La plante habituelle se dresse mollement à hauteur d’yeux.
‘Plante’ est un terme un peu abusif: il s’agit de trois tiges, dont deux toujours vertes, obtenues suite à des noyaux d’avocats plantés expérimentalement il y a plusieurs années…. Elle est encore là, comme un bibelot usé, sur le bord du bar de la cuisine.
Elle me parait recroquevillée et, l’esprit déjà ailleurs,  je tâte la surface de sa terre.
Dure et sèche.

La fontaine d’eau est vide et le mitigeur de la robinetterie est loin. En plus, il est réglé sur eau chaude, ce qui représente un mouvement supplémentaire.
Une seule option me reste à portée de main si je veux souscrire à la stratégie du moindre effort auquel me contraint cet état de jogger grincheux: verser l’eau non bue de mon bol dans la terre craquelée.
En procédant à ce geste que d’aucun qualifieront d’une banalité confondante, je suis saisi par une réalisation subite:

L’eau qui a pénétré la terre de ce petit avocatier est la même que celle que je viens d’ingurgiter. Non pas la même eau du même robinet, ou la même eau de la même formule H2O, mais la même eau.
C’est à dire que, deux gorgées plus loin elle se serait retrouvée au fond de mon estomac, dans le sang de mes veines, dans la lymphe de ma lymphe. Au lieu de m’alimenter et de devenir du ‘moi’, elle l’alimente, elle, et devient du ‘plante’.
Je ressentis une proximité insoupçonnée avec cet être végétal si souvent négligé.

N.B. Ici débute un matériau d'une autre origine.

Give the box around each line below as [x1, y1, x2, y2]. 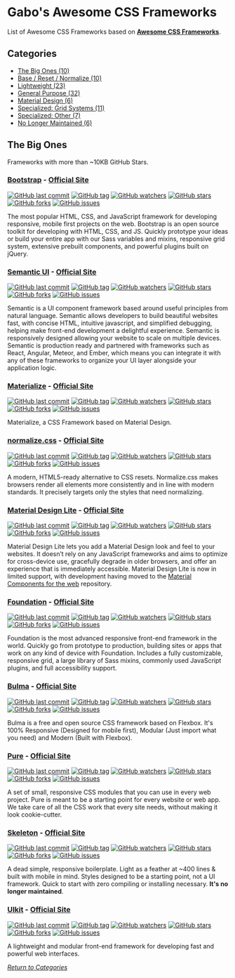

Ceci n’est pas un exutoire à je-ne-sais-quelle niaiserie post-hippie dégoulinante de love sucré, mais une compassion fluide.
L’identité de la plante est mon identité.
Si l’eau pour moi est l’eau pour elle, si l’eau que j’ai bue me fait tant de bien et que cette eau lui dresse à nouveau ses feuilles, nous partageons la même nature.
Ou du moins, il est quelque chose dans nos natures respectives d’indéniablement identique.  Notre nature est commune. Nous habitons une nature commune.

Nous, dedans et le jardin, dehors…la nature apprivoisée. En voyage ou à la télévision, la nature sauvage.
La non-nature est une fiction. En dehors de la nature, rien n’existe.
Ici et là, dans le passé comme aujourd’hui poussent des  bulles d’ignorance, des abcès d’arrogance, qui s’infectent par la force dévastatrice de l’habitude, du déni et de l’ennui.
Au sein de ces bulles, les relations sont artificielles et construites sur des concepts épuisants. Il faut une vie pour tenter de les maîtriser. Nous mourrons sans y parvenir.
La nature, n’a pas cessé d’exister pour autant.
Notre nature nous y attend.

Reconnaître que nous sommes vivants comme la plante est vivante, sujets à des besoins semblables, c’est une évidence scientifique à laquelle j’aurais acquiescé mille fois sans vivre cette expérience. Et ce constat, les lecteurs de ces lignes le font tous.

Pourtant, mille fois je n’aurais pas compris la réalité, ni l’étendue de cette nature commune.